## [Task directions]
Find every line below with the word "cabinet" in it, and copy each one.

#### Information given

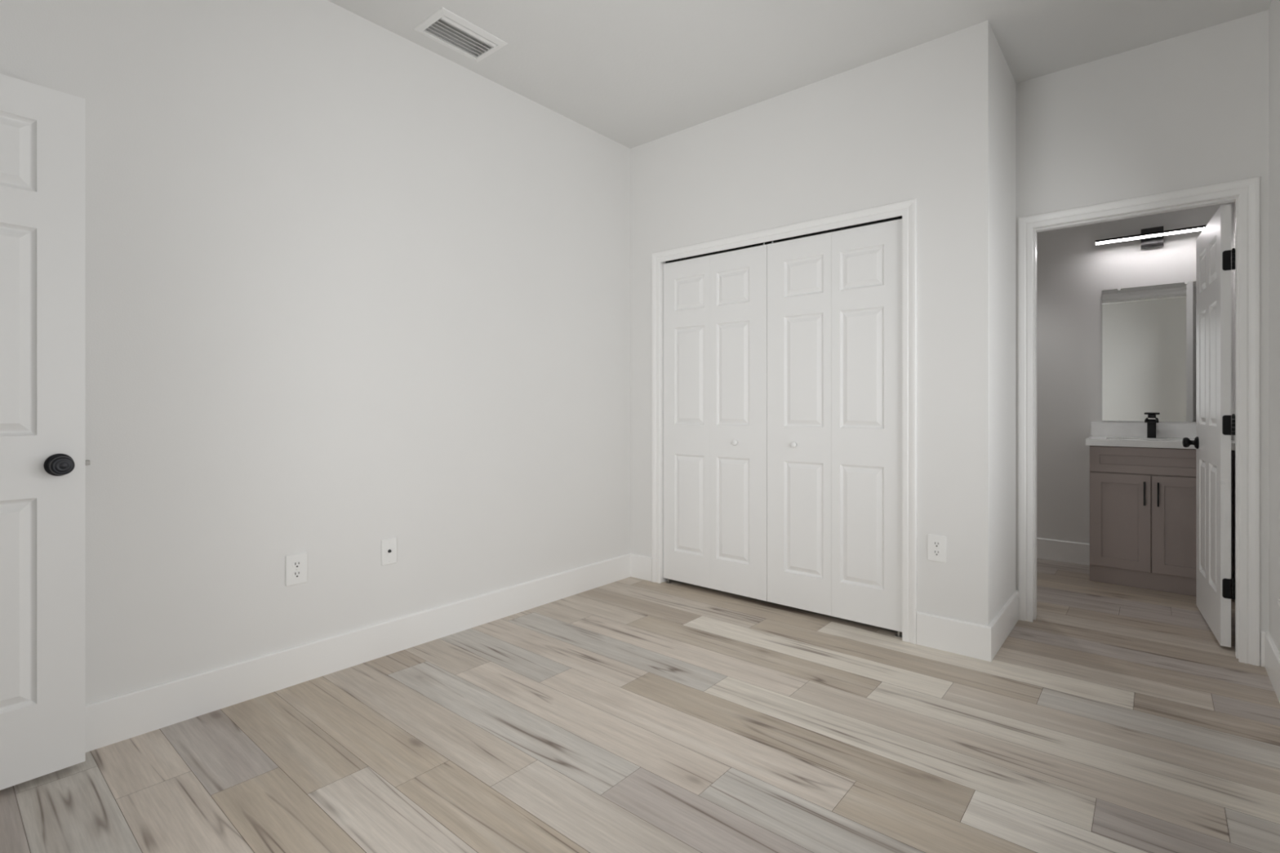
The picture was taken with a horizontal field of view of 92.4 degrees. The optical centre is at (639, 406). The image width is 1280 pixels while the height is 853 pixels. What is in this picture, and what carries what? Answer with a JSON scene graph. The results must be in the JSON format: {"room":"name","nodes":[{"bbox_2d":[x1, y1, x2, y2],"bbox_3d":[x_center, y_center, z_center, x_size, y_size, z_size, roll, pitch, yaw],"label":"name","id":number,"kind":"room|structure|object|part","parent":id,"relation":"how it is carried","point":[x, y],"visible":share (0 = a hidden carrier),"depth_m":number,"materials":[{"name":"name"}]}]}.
{"room":"empty bedroom","nodes":[
{"label":"empty bedroom","id":0,"kind":"room"},
{"bbox_2d":[0,0,630,704],"bbox_3d":[-0.981,-0.289,2.993,0.116,2.780,4.315,0,0,40],"label":"wall","id":1,"kind":"structure","parent":0,"point":[351,288],"depth_m":2.49,"materials":[{"name":"paint"}]},
{"bbox_2d":[285,552,307,586],"bbox_3d":[-1.366,0.646,2.440,0.010,0.120,0.080,0,0,40],"label":"wall outlet","id":2,"kind":"object","parent":1,"relation":"attached to","point":[296,565],"visible":1,"depth_m":2.44,"materials":[{"name":"white plastic"}]},
{"bbox_2d":[292,570,301,577],"bbox_3d":[-1.363,0.666,2.437,0.002,0.028,0.033,0,0,40],"label":"receptacle","id":3,"kind":"object","parent":2,"relation":"attached to","point":[295,574],"depth_m":2.44,"materials":[{"name":"white plastic"}]},
{"bbox_2d":[292,560,301,568],"bbox_3d":[-1.363,0.627,2.437,0.002,0.028,0.033,0,0,40],"label":"receptacle","id":4,"kind":"object","parent":2,"relation":"attached to","point":[295,564],"depth_m":2.44,"materials":[{"name":"white plastic"}]},
{"bbox_2d":[85,552,631,752],"bbox_3d":[-1.172,1.027,2.666,0.014,0.148,3.460,0,0,40],"label":"baseboard","id":5,"kind":"structure","parent":1,"relation":"attached to","point":[112,720],"depth_m":2.47,"materials":[{"name":"white wood"}]},
{"bbox_2d":[381,537,396,565],"bbox_3d":[-1.115,0.646,2.731,0.016,0.112,0.070,0,0,40],"label":"cable wall plate","id":6,"kind":"object","parent":1,"relation":"attached to","point":[388,547],"visible":1,"depth_m":2.73,"materials":[{"name":"white plastic"}]},
{"bbox_2d":[0,558,1279,852],"bbox_3d":[0.452,1.161,2.276,3.100,0.120,6.636,0,0,40],"label":"floor","id":7,"kind":"structure","parent":0,"point":[630,714],"depth_m":1.99,"materials":[{"name":"wood"}]},
{"bbox_2d":[1089,445,1195,595],"bbox_3d":[3.210,0.673,3.849,0.600,0.856,0.518,0,0,40],"label":"bathroom vanity","id":8,"kind":"object","parent":7,"relation":"on","point":[1143,500],"visible":0.7,"depth_m":3.69,"materials":[{"name":"beige paint"}]},
{"bbox_3d":[2.955,0.704,3.778,0.296,0.582,0.020,0,0,40],"label":"cabinet door","id":9,"kind":"part","parent":8,"relation":"part of","materials":[{"name":"beige paint"}]},
{"bbox_3d":[3.069,0.328,3.681,0.594,0.158,0.020,0,0,40],"label":"drawer","id":10,"kind":"part","parent":8,"relation":"part of","materials":[{"name":"beige paint"}]},
{"bbox_3d":[3.029,0.522,3.682,0.009,0.142,0.030,0,0,40],"label":"handle","id":11,"kind":"part","parent":8,"relation":"part of","materials":[{"name":"black metal"}]},
{"bbox_3d":[3.077,0.522,3.642,0.009,0.142,0.030,0,0,40],"label":"handle","id":12,"kind":"part","parent":8,"relation":"part of","materials":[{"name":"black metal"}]},
{"bbox_2d":[1085,422,1235,450],"bbox_3d":[3.234,0.234,3.837,0.704,0.253,0.508,0,0,40],"label":"countertop","id":13,"kind":"structure","parent":8,"relation":"on","point":[1168,435],"depth_m":3.96,"materials":[{"name":"white stone"}]},
{"bbox_2d":[1144,413,1159,438],"bbox_3d":[3.295,0.121,3.947,0.077,0.163,0.139,0,0,40],"label":"faucet","id":14,"kind":"object","parent":13,"relation":"on","point":[1151,424],"visible":1,"depth_m":3.96,"materials":[{"name":"black metal"}]},
{"bbox_3d":[3.293,0.087,3.947,0.068,0.030,0.135,0,0,40],"label":"spout","id":15,"kind":"part","parent":14,"relation":"part of","materials":[{"name":"black metal"}]},
{"bbox_3d":[3.325,0.064,3.984,0.040,0.022,0.028,0,0,40],"label":"handle stem","id":16,"kind":"part","parent":14,"relation":"part of","materials":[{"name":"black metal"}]},
{"bbox_3d":[3.315,0.046,3.971,0.077,0.013,0.076,0,0,40],"label":"lever","id":17,"kind":"part","parent":14,"relation":"part of","materials":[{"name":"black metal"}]},
{"bbox_3d":[3.183,0.704,3.585,0.294,0.582,0.020,0,0,40],"label":"cabinet door","id":18,"kind":"part","parent":8,"relation":"part of","materials":[{"name":"beige paint"}]},
{"bbox_2d":[327,0,1271,148],"bbox_3d":[0.440,-1.739,2.262,3.240,0.120,6.800,0,0,40],"label":"ceiling","id":19,"kind":"structure","parent":0,"point":[633,73],"depth_m":2.79,"materials":[{"name":"white paint"}]},
{"bbox_2d":[413,7,507,62],"bbox_3d":[-0.811,-1.692,2.783,0.236,0.044,0.340,0,0,40],"label":"ceiling vent","id":20,"kind":"object","parent":19,"relation":"in","point":[464,37],"visible":1,"depth_m":2.79,"materials":[{"name":"metal"}]},
{"bbox_2d":[630,20,992,626],"bbox_3d":[0.758,-0.289,3.367,2.060,2.780,0.100,0,0,40],"label":"wall","id":21,"kind":"structure","parent":0,"point":[916,122],"depth_m":2.87,"materials":[{"name":"paint"}]},
{"bbox_2d":[631,553,651,581],"bbox_3d":[0.010,1.027,3.923,0.173,0.148,0.014,0,0,40],"label":"baseboard","id":22,"kind":"structure","parent":21,"relation":"attached to","point":[641,566],"depth_m":3.92,"materials":[{"name":"white wood"}]},
{"bbox_2d":[663,242,767,600],"bbox_3d":[0.423,0.096,3.612,0.720,2.010,0.062,0,0,40],"label":"door","id":23,"kind":"structure","parent":21,"relation":"in","point":[715,306],"depth_m":3.59,"materials":[{"name":"paint"}]},
{"bbox_3d":[0.542,0.205,3.491,0.034,0.034,0.030,0,0,40],"label":"knob","id":24,"kind":"part","parent":23,"relation":"part of","materials":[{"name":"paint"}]},
{"bbox_2d":[664,216,902,262],"bbox_3d":[0.709,-0.911,3.390,1.454,0.008,0.032,0,0,40],"label":"track","id":25,"kind":"object","parent":21,"relation":"attached to","point":[898,217],"visible":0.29,"depth_m":3.31,"materials":[{"name":"metal"}]},
{"bbox_2d":[651,198,916,644],"bbox_3d":[0.713,0.068,3.394,1.579,2.066,0.117,0,0,40],"label":"door frame","id":26,"kind":"structure","parent":21,"relation":"attached to","point":[907,209],"depth_m":2.94,"materials":[{"name":"white wood"}]},
{"bbox_2d":[767,218,902,637],"bbox_3d":[0.976,0.096,3.146,0.720,2.010,0.062,0,0,40],"label":"door","id":27,"kind":"structure","parent":21,"relation":"in","point":[834,299],"depth_m":3.12,"materials":[{"name":"paint"}]},
{"bbox_3d":[0.818,0.203,3.258,0.034,0.034,0.030,0,0,40],"label":"knob","id":28,"kind":"part","parent":27,"relation":"part of","materials":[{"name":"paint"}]},
{"bbox_2d":[927,533,946,562],"bbox_3d":[1.353,0.645,2.794,0.080,0.120,0.010,0,0,40],"label":"wall outlet","id":29,"kind":"object","parent":21,"relation":"attached to","point":[936,544],"visible":1,"depth_m":2.79,"materials":[{"name":"white plastic"}]},
{"bbox_2d":[933,549,940,555],"bbox_3d":[1.350,0.665,2.791,0.033,0.028,0.002,0,0,40],"label":"receptacle","id":30,"kind":"object","parent":29,"relation":"attached to","point":[935,552],"depth_m":2.79,"materials":[{"name":"white plastic"}]},
{"bbox_2d":[933,541,940,547],"bbox_3d":[1.350,0.626,2.791,0.033,0.028,0.002,0,0,40],"label":"receptacle","id":31,"kind":"object","parent":29,"relation":"attached to","point":[935,544],"depth_m":2.79,"materials":[{"name":"white plastic"}]},
{"bbox_2d":[916,611,991,662],"bbox_3d":[1.403,1.027,2.749,0.305,0.148,0.014,0,0,40],"label":"baseboard","id":32,"kind":"structure","parent":21,"relation":"attached to","point":[962,637],"depth_m":2.74,"materials":[{"name":"white wood"}]},
{"bbox_2d":[992,31,1016,619],"bbox_3d":[1.728,-0.289,2.998,0.100,2.780,0.586,0,0,40],"label":"wall","id":33,"kind":"structure","parent":0,"point":[1004,86],"depth_m":2.92,"materials":[{"name":"paint"}]},
{"bbox_2d":[988,590,1018,660],"bbox_3d":[1.739,1.027,2.923,0.014,0.148,0.686,0,0,40],"label":"baseboard","id":34,"kind":"structure","parent":33,"relation":"attached to","point":[1003,623],"depth_m":2.88,"materials":[{"name":"white wood"}]},
{"bbox_2d":[1036,202,1233,584],"bbox_3d":[2.606,-0.289,4.765,2.883,2.780,0.100,0,0,40],"label":"wall","id":35,"kind":"structure","parent":0,"point":[1073,271],"depth_m":4.30,"materials":[{"name":"paint"}]},
{"bbox_2d":[1036,537,1089,565],"bbox_3d":[2.343,1.027,4.912,2.092,0.148,0.014,0,0,40],"label":"baseboard","id":36,"kind":"structure","parent":35,"relation":"attached to","point":[1077,553],"depth_m":4.35,"materials":[{"name":"white wood"}]},
{"bbox_2d":[1090,422,1195,438],"bbox_3d":[3.392,0.155,4.024,0.704,0.096,0.020,0,0,40],"label":"backsplash","id":37,"kind":"structure","parent":35,"relation":"attached to","point":[1172,430],"depth_m":4.07,"materials":[{"name":"white stone"}]},
{"bbox_2d":[1102,280,1195,422],"bbox_3d":[3.375,-0.353,4.045,0.524,0.909,0.010,0,0,40],"label":"wall mirror","id":38,"kind":"object","parent":35,"relation":"attached to","point":[1148,332],"visible":0.98,"depth_m":4.05,"materials":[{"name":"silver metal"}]},
{"bbox_2d":[1095,225,1206,248],"bbox_3d":[3.336,-1.109,3.998,0.584,0.124,0.132,0,0,40],"label":"vanity light","id":39,"kind":"object","parent":35,"relation":"attached to","point":[1151,237],"visible":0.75,"depth_m":4.00,"materials":[{"name":"black metal"}]},
{"bbox_3d":[3.366,-1.109,4.031,0.114,0.124,0.042,0,0,40],"label":"plate","id":40,"kind":"part","parent":39,"relation":"part of","materials":[{"name":"black metal"}]},
{"bbox_2d":[1016,9,1269,631],"bbox_3d":[1.559,-0.289,3.602,2.983,2.780,0.120,0,0,40],"label":"wall","id":41,"kind":"structure","parent":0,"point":[1189,110],"depth_m":2.82,"materials":[{"name":"paint"}]},
{"bbox_2d":[1017,176,1260,666],"bbox_3d":[2.335,0.062,2.936,0.883,2.078,0.137,0,0,40],"label":"door frame","id":42,"kind":"structure","parent":41,"relation":"attached to","point":[1247,190],"depth_m":2.68,"materials":[{"name":"white wood"}]},
{"bbox_2d":[1182,204,1235,647],"bbox_3d":[2.855,0.086,3.060,0.161,2.003,0.710,0,0,35],"label":"door","id":43,"kind":"structure","parent":41,"relation":"in","point":[1211,442],"depth_m":2.91,"materials":[{"name":"paint"}]},
{"bbox_3d":[2.987,0.195,3.329,0.063,0.067,0.067,0,0,35],"label":"knob","id":44,"kind":"part","parent":43,"relation":"part of","materials":[{"name":"black metal"}]},
{"bbox_2d":[1260,630,1264,666],"bbox_3d":[2.641,1.027,2.602,0.012,0.148,0.014,0,0,40],"label":"baseboard","id":45,"kind":"structure","parent":41,"relation":"attached to","point":[1262,633],"depth_m":2.60,"materials":[{"name":"white wood"}]},
{"bbox_2d":[1233,0,1279,653],"bbox_3d":[1.867,-0.289,1.611,0.055,2.780,5.875,0,0,40],"label":"wall","id":46,"kind":"structure","parent":0,"point":[1274,8],"depth_m":2.47,"materials":[{"name":"paint"}]},
{"bbox_2d":[1264,631,1279,702],"bbox_3d":[1.319,1.027,1.014,0.014,0.148,4.146,0,0,40],"label":"baseboard","id":47,"kind":"structure","parent":46,"relation":"attached to","point":[1272,655],"depth_m":2.42,"materials":[{"name":"white wood"}]},
{"bbox_3d":[-1.170,-0.289,0.366,2.983,2.780,0.055,0,0,40],"label":"wall","id":48,"kind":"structure","parent":0,"visible":0},
{"bbox_2d":[0,73,89,790],"bbox_3d":[-1.940,0.071,1.588,0.161,2.021,0.778,0,0,38],"label":"door","id":49,"kind":"structure","parent":48,"relation":"in","point":[43,462],"depth_m":1.80,"materials":[{"name":"paint"}]},
{"bbox_3d":[-1.705,0.173,1.806,0.063,0.067,0.067,0,0,38],"label":"knob","id":50,"kind":"part","parent":49,"relation":"part of","materials":[{"name":"black metal"}]}
]}

########

## [Output]
{"bbox_3d":[2.955,0.704,3.778,0.296,0.582,0.020,0,0,40],"label":"cabinet door","id":9,"kind":"part","parent":8,"relation":"part of","materials":[{"name":"beige paint"}]},
{"bbox_3d":[3.183,0.704,3.585,0.294,0.582,0.020,0,0,40],"label":"cabinet door","id":18,"kind":"part","parent":8,"relation":"part of","materials":[{"name":"beige paint"}]},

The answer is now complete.